Я, к сожалению, не могу вовсе разделить оптимизма, сказавшегося в заметке С. А. Котляревского: для меня совершенно ясно, что украинское движение стремится гораздо дальше тех пределов, которые ему хочет указать С. А. В этом отношении содержание Украинской Жизни чрезвычайно характерно, и особенно ярко это обнаруживается в No 12, которого еще не было в руках С. А. Котляревского. Мне лично, как человеку, которому пришлось выступить с определенным политическим заявлением по украинскому вопросу, приходится занимать в этом споре своеобразное положение: в объективном понимании украинской проблемы я гораздо ближе к ‘украинцам’, чем огромное большинство изъявляющих сочувствие украинскому движению русских либералов. Неоднократно мне приходилось делать наблюдение, что либерально и радикально настроенные русские люди относятся крайне благодушно к украинскому движению, в сущности, потому что они фактически придают ему ничтожное значение, а его конечные цели признают утопическими, если не прямо вздорными. Моя позиция совершенно иная. Этим определяется для меня решение вопроса об языке в начальной школе. Как педагогическое орудие, местное наречие в начальной школе может и должно находить известное место и привлекать к себе известное внимание, но ведь, конечно, не об этом идет спор! Для ‘украинцев’ язык в начальной школе есть не педагогическое орудие приобщения подрастающих поколений к образованию и общерусской культуре, а орудие создания национальности и национальной культуры, и потому даже относительно весьма умеренный ‘Украинец’, ‘Открытое письмо’ которого заставило меня написать статью ‘Общерусская культура и украинский партикуляризм‘, из ‘потребности в устройстве начальной украинской школы’ выводит потребность в создании в пределах Российской империи среднего и высшего образования по-украински, т.е. делает те выводы, которых С. А. Котляревский не желает признавать.
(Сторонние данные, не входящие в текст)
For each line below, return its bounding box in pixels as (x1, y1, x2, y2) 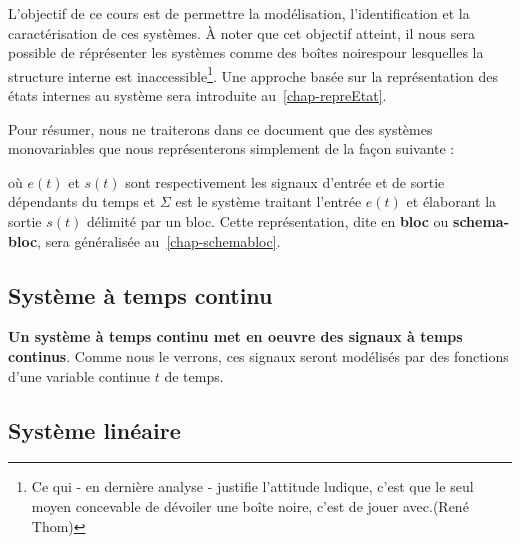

Проблема языка в начальной школе не так проста даже с педагогической точки зрения, как кажется многим, ссылающимся на педагогику. Чем больше я размышляю на эту тему, тем яснее мне становится та роль, которую — при всеобщем обучении — может в культурно-национальном сплочении всех племен русского народа сыграть обучение в начальной школе на общерусском языке. Россия XX века в отношении возможностей обучения и распространения в стране школьной культуры, быть может, не очень далеко ушла от Германии XVII века, где национально-культурное объединение разных племен началось именно со школы и где, конечно, этому объединению, когда осуществление его через школу проповедывал великий педагог Ратихий, противопоставлялись не меньшие технические и бытовые трудности, чем в современной России. Эти трудности были преодолены, потому что для ‘интеллигенции’ Германии национально-культурное единство было великой ценностью. И в настоящее время, с моей точки зрения, все дело в том, чтобы само русское образованное общество твердо стояло на страже этого единства против единственного его серьезного врага, — ‘партикуляризмов’ внутри самого русского народа.
Вот почему я, не обинуясь, должен сказать, что между тем пониманием русского культурно-национального развития, которого держусь я, и украинским движением, выразительницей которого является, между прочим, Украинская Жизнь, никакого идейного компромисса быть не может.
К самой проблеме и ее разным сторонам — у нее есть, между прочим, серьезнейшие международно-политические аспекты и весьма глубокая связь с польским и еврейским вопросом, о которой наши полонофобы и антисемиты забывают, можно сказать, с преступным легкомыслием — я вернусь в другой раз.
Источник: Русская мысль. 1913, Кн. I. — Москва, 1913.